[Data records]

--- START ---

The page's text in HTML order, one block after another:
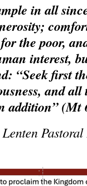
in all
the poor,
interest,
“Seek first
and
addition” (Mt
Lenten
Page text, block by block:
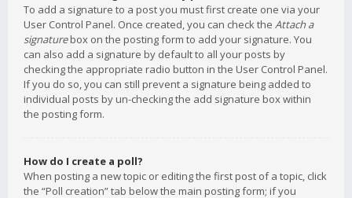
To add a signature to a post you must first create one via your
User Control Panel. Once created, you can check the Attach a
signaturebox on the posting form to add your signature. You
can also add a signature by default to all your posts by
checking the appropriate radio button in the User Control Panel.
If you do so, you can still prevent a signature being added to
individual posts by un-checking the add signature box within
the posting form.
How do I create a poll?
When posting a new topic or editing the first post of a topic, click
the “Poll creation” tab below the main posting form; if you
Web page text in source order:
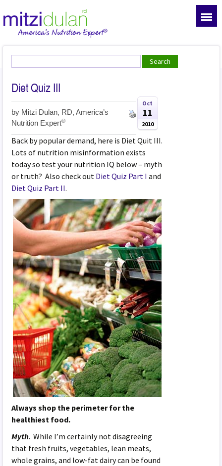
Diet Quiz III
by Mitzi Dulan, RD, America’s
Nutrition Expert®
Oct
11
2010
Back by popular demand, here is Diet Quit III.
Lots of nutrition misinformation exists
today so test your nutrition IQ below – myth
or truth? Also check out Diet Quiz Part I and
Diet Quiz Part II.
Always shop the perimeter for the
healthiest food.
Myth. While I’m certainly not disagreeing
that fresh fruits, vegetables, lean meats,
whole grains, and low-fat dairy can be found
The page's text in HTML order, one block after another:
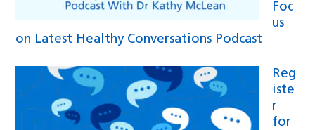
Foc
us
on Latest Healthy Conversations Podcast
Reg
iste
r
for
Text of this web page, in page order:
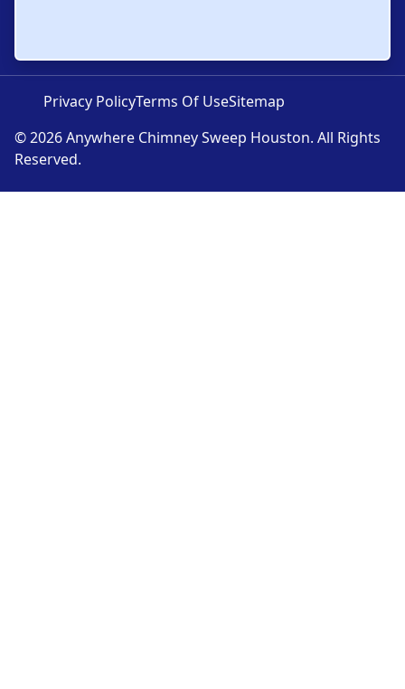
© 2026 Anywhere Chimney Sweep Houston. All Rights
Reserved.
Privacy PolicyTerms Of UseSitemap
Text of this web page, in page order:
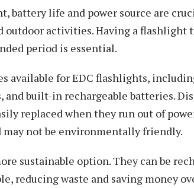
battery life and power source are
outdoor activities. Having a flashlight
period is essential.
available for EDC flashlights,
and built-in rechargeable batteries.
replaced when they run out of
may not be environmentally friendly.
sustainable option. They can be
reducing waste and saving money
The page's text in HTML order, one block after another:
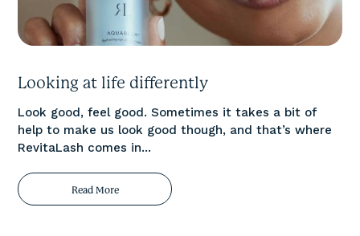
Looking at life differently
Look good, feel good. Sometimes it takes a bit of
help to make us look good though, and that’s where
RevitaLash comes in...
Read More
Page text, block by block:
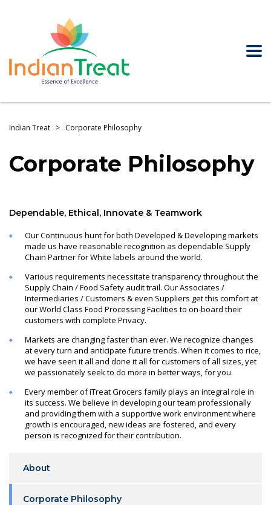
Indian Treat > Corporate Philosophy
Corporate Philosophy
Dependable, Ethical, Innovate & Teamwork
Our Continuous hunt for both Developed & Developing markets
made us have reasonable recognition as dependable Supply
Chain Partner for White labels around the world.
Various requirements necessitate transparency throughout the
Supply Chain / Food Safety audit trail. Our Associates /
Intermediaries / Customers & even Suppliers get this comfort at
our World Class Food Processing Facilities to on-board their
customers with complete Privacy.
Markets are changing faster than ever. We recognize changes
at every turn and anticipate future trends. When it comes to rice,
we have seen it all and done it all for customers of all sizes, yet
we passionately seek to do more in better ways, for you.
Every member of iTreat Grocers family plays an integral role in
its success. We believe in developing our team professionally
and providing them with a supportive work environment where
growth is encouraged, new ideas are fostered, and every
person is recognized for their contribution.
About
Corporate Philosophy
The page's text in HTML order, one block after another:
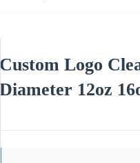
Custom Logo
Diameter 12oz
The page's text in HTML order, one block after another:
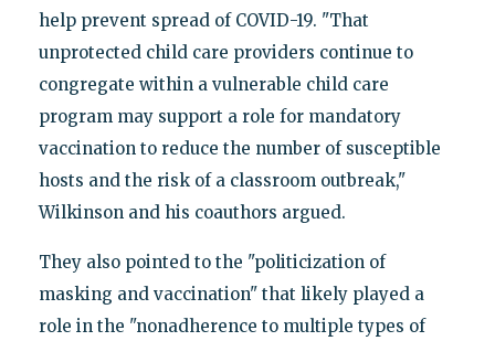
help prevent spread of COVID-19. "That
unprotected child care providers continue to
congregate within a vulnerable child care
program may support a role for mandatory
vaccination to reduce the number of susceptible
hosts and the risk of a classroom outbreak,"
Wilkinson and his coauthors argued.
They also pointed to the "politicization of
masking and vaccination" that likely played a
role in the "nonadherence to multiple types of
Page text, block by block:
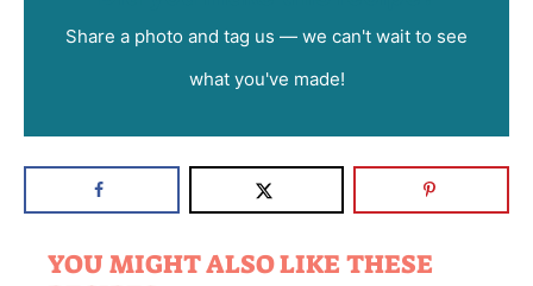
Share a photo and tag us — we can't wait to see
what you've made!
YOU MIGHT ALSO LIKE THESE
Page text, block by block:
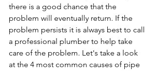
there is a good chance that the
problem will eventually return. If the
problem persists it is always best to call
a professional plumber to help take
care of the problem. Let's take a look
at the 4 most common causes of pipe
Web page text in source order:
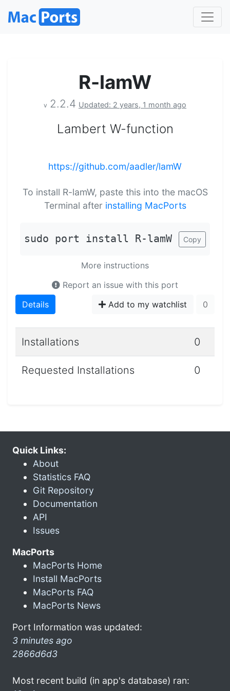
R-lamW
v 2.2.4 Updated: 2 years, 1 month ago
Lambert W-function
https://github.com/aadler/lamW
To install R-lamW, paste this into the macOS
Terminal after installing MacPorts
sudo port install R-lamW Copy
More instructions
Report an issue with this port
Details
Add to my watchlist 0
Installations 0
Requested Installations 0
Quick Links:
About
Statistics FAQ
Git Repository
Documentation
API
Issues
MacPorts
MacPorts Home
Install MacPorts
MacPorts FAQ
MacPorts News
Port Information was updated:
3 minutes ago
2866d6d3
Most recent build (in app's database) ran:
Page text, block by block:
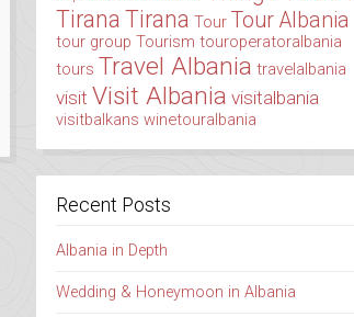
Tirana Tirana Tour Tour Albania
tour group Tourism touroperatoralbania
tours Travel Albania travelalbania
visit Visit Albania visitalbania
visitbalkans winetouralbania
Recent Posts
Albania in Depth
Wedding & Honeymoon in Albania
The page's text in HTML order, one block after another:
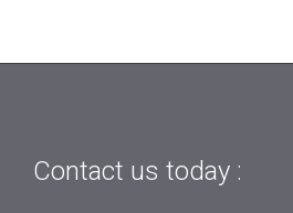
Contact us today :
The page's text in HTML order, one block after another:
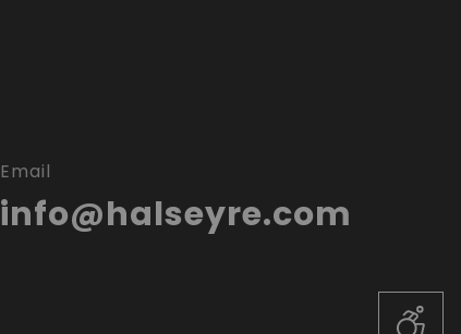
Email
info@halseyre.com
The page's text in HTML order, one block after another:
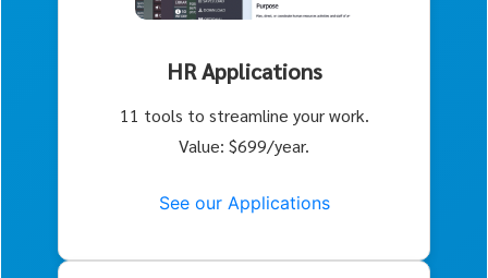
HR Applications
11 tools to streamline your work.
Value: $699/year.
See our Applications
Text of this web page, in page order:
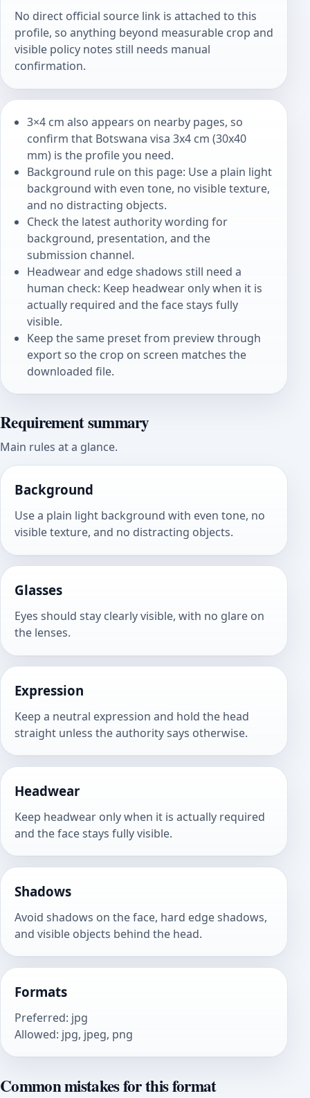
No direct official source link is attached to this
profile, so anything beyond measurable crop and
visible policy notes still needs manual
confirmation.
3×4 cm also appears on nearby pages, so
confirm that Botswana visa 3x4 cm (30x40
mm) is the profile you need.
Background rule on this page: Use a plain light
background with even tone, no visible texture,
and no distracting objects.
Check the latest authority wording for
background, presentation, and the
submission channel.
Headwear and edge shadows still need a
human check: Keep headwear only when it is
actually required and the face stays fully
visible.
Keep the same preset from preview through
export so the crop on screen matches the
downloaded file.
Requirement summary
Main rules at a glance.
Background
Use a plain light background with even tone, no
visible texture, and no distracting objects.
Glasses
Eyes should stay clearly visible, with no glare on
the lenses.
Expression
Keep a neutral expression and hold the head
straight unless the authority says otherwise.
Headwear
Keep headwear only when it is actually required
and the face stays fully visible.
Shadows
Avoid shadows on the face, hard edge shadows,
and visible objects behind the head.
Formats
Preferred: jpg
Allowed: jpg, jpeg, png
Common mistakes for this format
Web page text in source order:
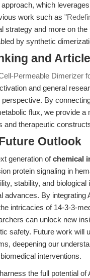
which
work such as
strategy and more on
by synthetic
and
Permeable Dimerizer
and general
By
flux, we provide
and therapeutic
Outlook
generation ofchemical
protein signaling in
stability, and
advances. By
intricacies of 14-3-3-
can unlock new
safety. Future work will
deepening our
interventions.
the full potential of
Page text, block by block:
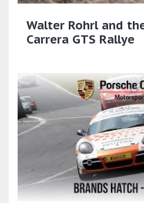
Walter Rohrl and
Carrera GTS Rallye
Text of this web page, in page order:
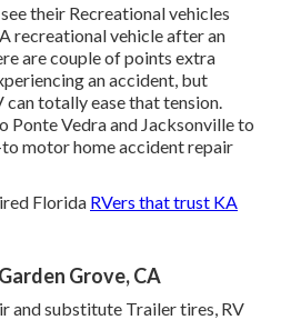
their Recreational vehicles
recreational vehicle after an
are couple of points extra
an accident, but
totally ease that tension.
Ponte Vedra and Jacksonville to
to motor home accident repair
Florida RVers that trust KA
Grove, CA
and substitute Trailer tires, RV
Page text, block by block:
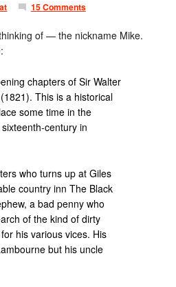
15 Comments
of — the nickname Mike.
chapters of Sir Walter
(1821). This is a historical
some time in the
century in
who turns up at Giles
country inn The Black
a bad penny who
of the kind of dirty
his various vices. His
but his uncle
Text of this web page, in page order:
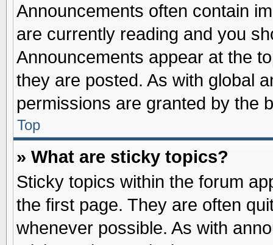
Announcements often contain
are currently reading and you
Announcements appear at the
they are posted. As with global
permissions are granted by the
Top
» What are sticky topics?
Sticky topics within the forum
the first page. They are often
whenever possible. As with
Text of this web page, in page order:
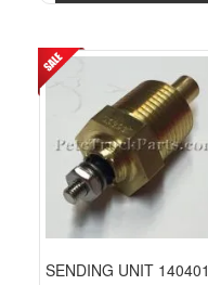
SENDING UNIT 140401
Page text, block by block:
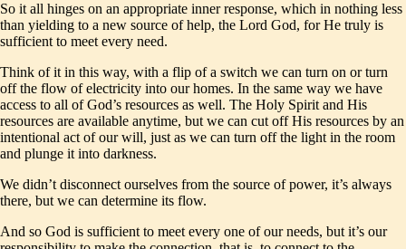
So it all hinges on an appropriate inner response, which in nothing less
than yielding to a new source of help, the Lord God, for He truly is
sufficient to meet every need.
Think of it in this way, with a flip of a switch we can turn on or turn
off the flow of electricity into our homes. In the same way we have
access to all of God’s resources as well. The Holy Spirit and His
resources are available anytime, but we can cut off His resources by an
intentional act of our will, just as we can turn off the light in the room
and plunge it into darkness.
We didn’t disconnect ourselves from the source of power, it’s always
there, but we can determine its flow.
And so God is sufficient to meet every one of our needs, but it’s our
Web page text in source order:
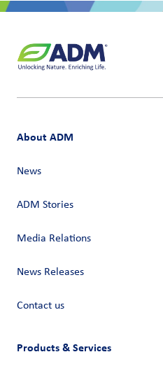
About ADM
News
ADM Stories
Media Relations
News Releases
Contact us
Products & Services
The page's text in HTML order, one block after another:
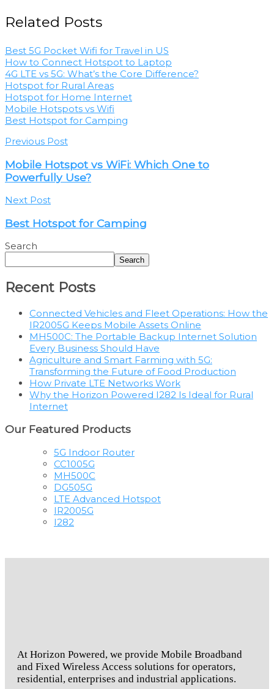
Related Posts
Best 5G Pocket Wifi for Travel in US
How to Connect Hotspot to Laptop
4G LTE vs 5G: What’s the Core Difference?
Hotspot for Rural Areas
Hotspot for Home Internet
Mobile Hotspots vs Wifi
Best Hotspot for Camping
Previous Post
Mobile Hotspot vs WiFi: Which One to
Powerfully Use?
Next Post
Best Hotspot for Camping
Search
Search
Recent Posts
Connected Vehicles and Fleet Operations: How the
IR2005G Keeps Mobile Assets Online
MH500C: The Portable Backup Internet Solution
Every Business Should Have
Agriculture and Smart Farming with 5G:
Transforming the Future of Food Production
How Private LTE Networks Work
Why the Horizon Powered I282 Is Ideal for Rural
Internet
Our Featured Products
5G Indoor Router
CC1005G
MH500C
DG505G
LTE Advanced Hotspot
IR2005G
I282
At Horizon Powered, we provide Mobile Broadband
and Fixed Wireless Access solutions for operators,
residential, enterprises and industrial applications.
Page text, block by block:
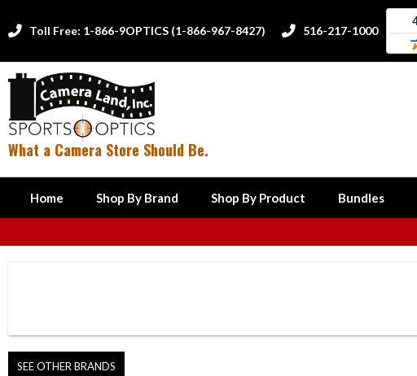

--- END ---

● **About this exercise**:
What lines above hold the word "care"? List them all.

● **Result of this task**:
unprotected child care providers continue to
congregate within a vulnerable child care
care of the problem. Let's take a look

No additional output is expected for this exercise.